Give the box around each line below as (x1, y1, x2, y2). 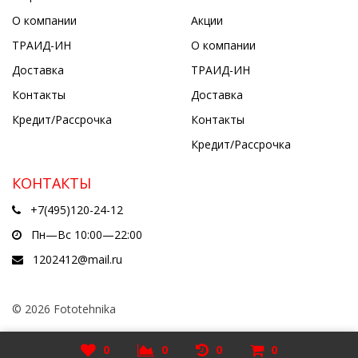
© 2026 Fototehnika (12, 300, 116, 316)
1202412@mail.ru (33, 251, 122, 267)
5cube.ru (85, 340, 125, 355)
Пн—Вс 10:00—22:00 (28, 226, 142, 242)
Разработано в (12, 340, 85, 355)
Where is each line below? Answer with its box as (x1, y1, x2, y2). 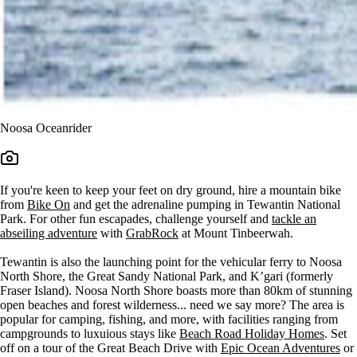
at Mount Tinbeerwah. (178, 226, 293, 240)
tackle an (272, 211, 316, 226)
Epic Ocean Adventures (221, 340, 340, 355)
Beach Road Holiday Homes (179, 326, 324, 340)
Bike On (27, 197, 70, 211)
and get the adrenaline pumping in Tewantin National (70, 197, 340, 211)
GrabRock (126, 226, 178, 240)
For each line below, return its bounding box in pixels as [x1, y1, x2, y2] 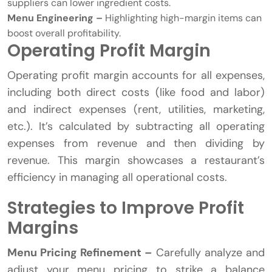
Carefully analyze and [152, 245, 265, 260]
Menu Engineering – [7, 12, 103, 25]
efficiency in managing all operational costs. [7, 170, 227, 185]
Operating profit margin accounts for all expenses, [7, 68, 265, 83]
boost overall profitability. [7, 27, 121, 40]
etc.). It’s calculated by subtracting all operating [7, 119, 265, 134]
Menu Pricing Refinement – [7, 245, 152, 260]
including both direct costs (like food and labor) [7, 85, 265, 100]
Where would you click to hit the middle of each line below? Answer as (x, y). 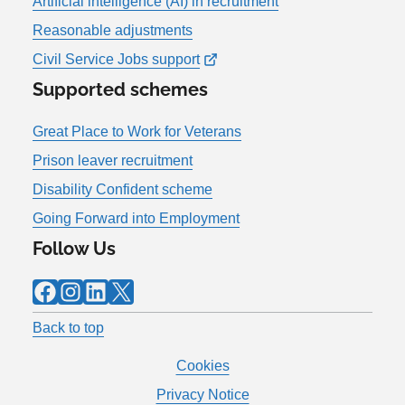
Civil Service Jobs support (116, 59)
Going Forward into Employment (136, 218)
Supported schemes (120, 89)
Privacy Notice (202, 394)
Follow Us (74, 248)
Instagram (63, 290)
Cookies (202, 365)
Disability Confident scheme (122, 189)
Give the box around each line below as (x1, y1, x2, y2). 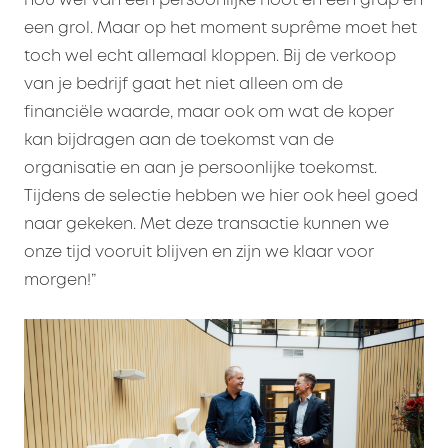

----------

[Problem statement] Determine how many lines of the data include the word "costs". Reply with the count and no other text.

[Exercise output] 2